_PROBLEM REQUIREMENTS_
Below are the records. Retype exactly the lines between the lines holding "cập nhập sao" and "ra thay mặt", inclusive.

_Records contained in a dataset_
#####

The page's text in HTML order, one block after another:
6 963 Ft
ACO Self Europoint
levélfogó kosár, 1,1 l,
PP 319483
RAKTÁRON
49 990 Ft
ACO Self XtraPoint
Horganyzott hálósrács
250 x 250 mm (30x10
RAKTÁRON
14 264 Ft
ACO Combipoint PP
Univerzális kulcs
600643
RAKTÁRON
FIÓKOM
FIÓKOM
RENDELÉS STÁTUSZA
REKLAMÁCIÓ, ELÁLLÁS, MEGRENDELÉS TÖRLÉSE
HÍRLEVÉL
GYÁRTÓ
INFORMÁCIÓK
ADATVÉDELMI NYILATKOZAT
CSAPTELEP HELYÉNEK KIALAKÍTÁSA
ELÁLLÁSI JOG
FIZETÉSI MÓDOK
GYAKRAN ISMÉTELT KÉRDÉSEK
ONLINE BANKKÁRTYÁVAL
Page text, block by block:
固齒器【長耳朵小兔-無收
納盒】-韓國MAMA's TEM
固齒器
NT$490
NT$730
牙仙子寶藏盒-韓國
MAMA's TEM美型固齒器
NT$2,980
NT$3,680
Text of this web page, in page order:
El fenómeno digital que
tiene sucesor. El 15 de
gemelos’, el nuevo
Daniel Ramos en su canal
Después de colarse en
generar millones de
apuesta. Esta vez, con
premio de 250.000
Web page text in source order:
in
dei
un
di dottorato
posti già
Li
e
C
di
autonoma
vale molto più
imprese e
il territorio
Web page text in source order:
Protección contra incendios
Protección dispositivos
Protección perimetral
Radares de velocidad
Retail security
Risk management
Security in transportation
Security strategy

#####

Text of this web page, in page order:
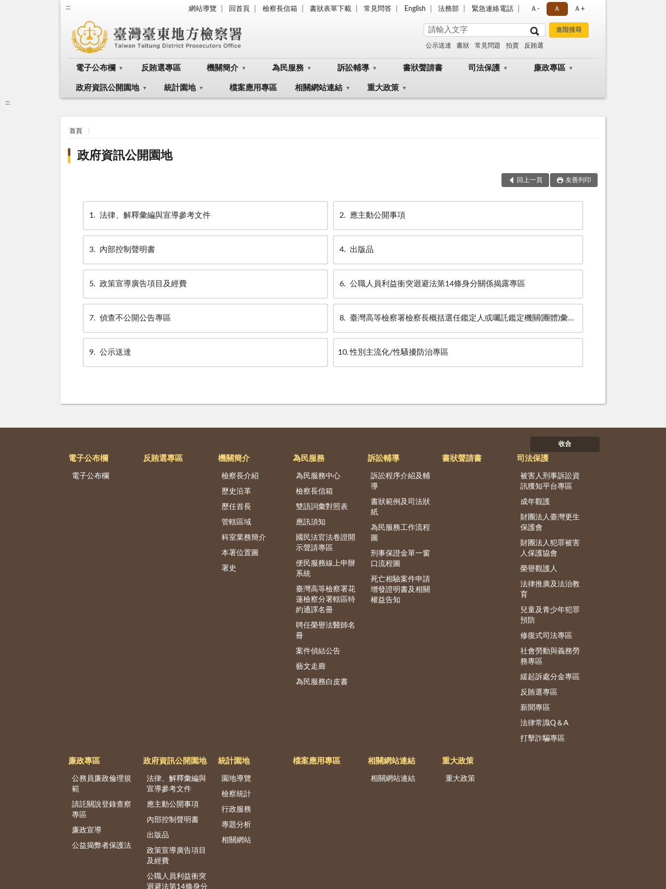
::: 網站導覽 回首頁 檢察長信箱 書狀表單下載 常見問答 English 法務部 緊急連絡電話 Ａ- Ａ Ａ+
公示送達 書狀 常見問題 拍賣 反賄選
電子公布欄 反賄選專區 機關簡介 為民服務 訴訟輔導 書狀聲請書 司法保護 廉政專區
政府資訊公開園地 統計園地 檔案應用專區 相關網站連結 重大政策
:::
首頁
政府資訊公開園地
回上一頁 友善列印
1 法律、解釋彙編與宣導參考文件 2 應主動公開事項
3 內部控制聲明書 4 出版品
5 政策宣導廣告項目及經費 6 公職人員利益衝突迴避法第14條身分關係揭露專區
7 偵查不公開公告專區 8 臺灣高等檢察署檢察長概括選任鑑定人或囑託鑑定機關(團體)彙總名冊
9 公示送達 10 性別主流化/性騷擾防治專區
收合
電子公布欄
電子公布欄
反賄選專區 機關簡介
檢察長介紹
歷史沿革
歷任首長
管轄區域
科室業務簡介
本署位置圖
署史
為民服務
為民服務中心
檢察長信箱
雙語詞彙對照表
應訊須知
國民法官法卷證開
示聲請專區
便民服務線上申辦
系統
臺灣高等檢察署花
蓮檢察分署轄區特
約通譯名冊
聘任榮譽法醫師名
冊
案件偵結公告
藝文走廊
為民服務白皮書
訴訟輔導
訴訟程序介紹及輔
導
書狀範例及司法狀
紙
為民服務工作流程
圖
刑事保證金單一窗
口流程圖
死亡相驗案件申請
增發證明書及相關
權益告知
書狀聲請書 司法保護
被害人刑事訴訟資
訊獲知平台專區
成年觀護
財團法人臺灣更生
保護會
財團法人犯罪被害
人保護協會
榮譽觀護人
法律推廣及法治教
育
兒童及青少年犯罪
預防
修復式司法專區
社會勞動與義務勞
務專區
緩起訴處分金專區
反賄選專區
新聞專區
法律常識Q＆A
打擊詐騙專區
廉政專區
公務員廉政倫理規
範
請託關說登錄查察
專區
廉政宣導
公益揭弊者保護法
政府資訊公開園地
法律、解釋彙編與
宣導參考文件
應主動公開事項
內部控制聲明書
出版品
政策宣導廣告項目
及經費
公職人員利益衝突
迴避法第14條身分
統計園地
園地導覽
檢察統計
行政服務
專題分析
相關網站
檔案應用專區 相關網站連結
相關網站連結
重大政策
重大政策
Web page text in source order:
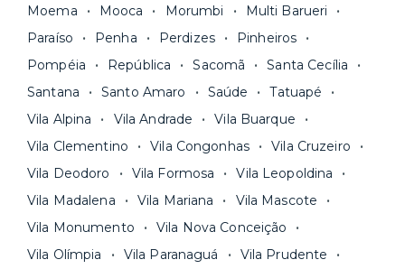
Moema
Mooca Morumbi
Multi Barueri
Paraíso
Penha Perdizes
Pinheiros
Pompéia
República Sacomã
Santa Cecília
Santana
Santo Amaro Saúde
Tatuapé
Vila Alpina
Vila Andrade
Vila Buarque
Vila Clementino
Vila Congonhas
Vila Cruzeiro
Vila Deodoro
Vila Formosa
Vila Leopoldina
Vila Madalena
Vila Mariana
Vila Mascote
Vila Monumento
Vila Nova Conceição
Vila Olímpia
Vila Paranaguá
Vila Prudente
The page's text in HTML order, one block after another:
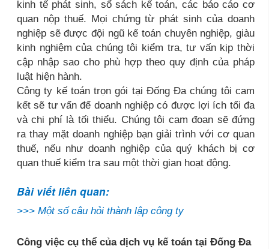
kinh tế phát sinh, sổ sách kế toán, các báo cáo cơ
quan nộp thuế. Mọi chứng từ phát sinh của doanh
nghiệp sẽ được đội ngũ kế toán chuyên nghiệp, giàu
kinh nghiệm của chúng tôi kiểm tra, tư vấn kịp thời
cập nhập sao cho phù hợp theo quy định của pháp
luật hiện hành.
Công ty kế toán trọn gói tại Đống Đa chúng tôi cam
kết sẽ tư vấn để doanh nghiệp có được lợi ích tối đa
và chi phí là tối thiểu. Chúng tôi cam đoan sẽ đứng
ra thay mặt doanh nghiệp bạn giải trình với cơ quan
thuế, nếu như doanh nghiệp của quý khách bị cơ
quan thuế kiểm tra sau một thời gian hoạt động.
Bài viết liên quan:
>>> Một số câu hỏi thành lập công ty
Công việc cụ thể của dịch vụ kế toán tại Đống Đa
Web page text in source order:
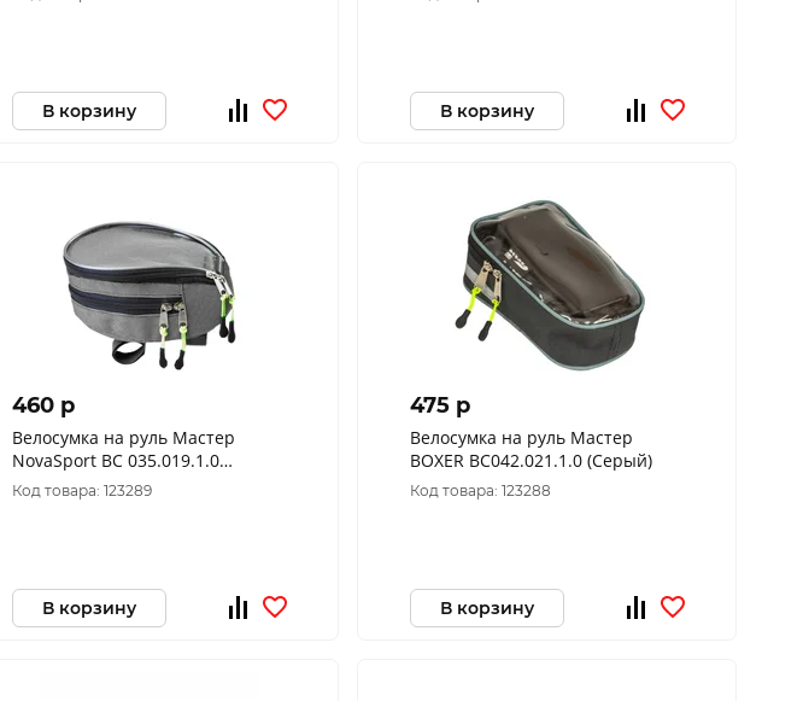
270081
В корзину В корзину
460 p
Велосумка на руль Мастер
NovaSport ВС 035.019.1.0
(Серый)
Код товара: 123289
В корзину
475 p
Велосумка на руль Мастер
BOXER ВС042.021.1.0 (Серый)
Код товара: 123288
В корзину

#####

_TASK OUTPUT_
cập nhập sao cho phù hợp theo quy định của pháp
luật hiện hành.
Công ty kế toán trọn gói tại Đống Đa chúng tôi cam
kết sẽ tư vấn để doanh nghiệp có được lợi ích tối đa
và chi phí là tối thiểu. Chúng tôi cam đoan sẽ đứng
ra thay mặt doanh nghiệp bạn giải trình với cơ quan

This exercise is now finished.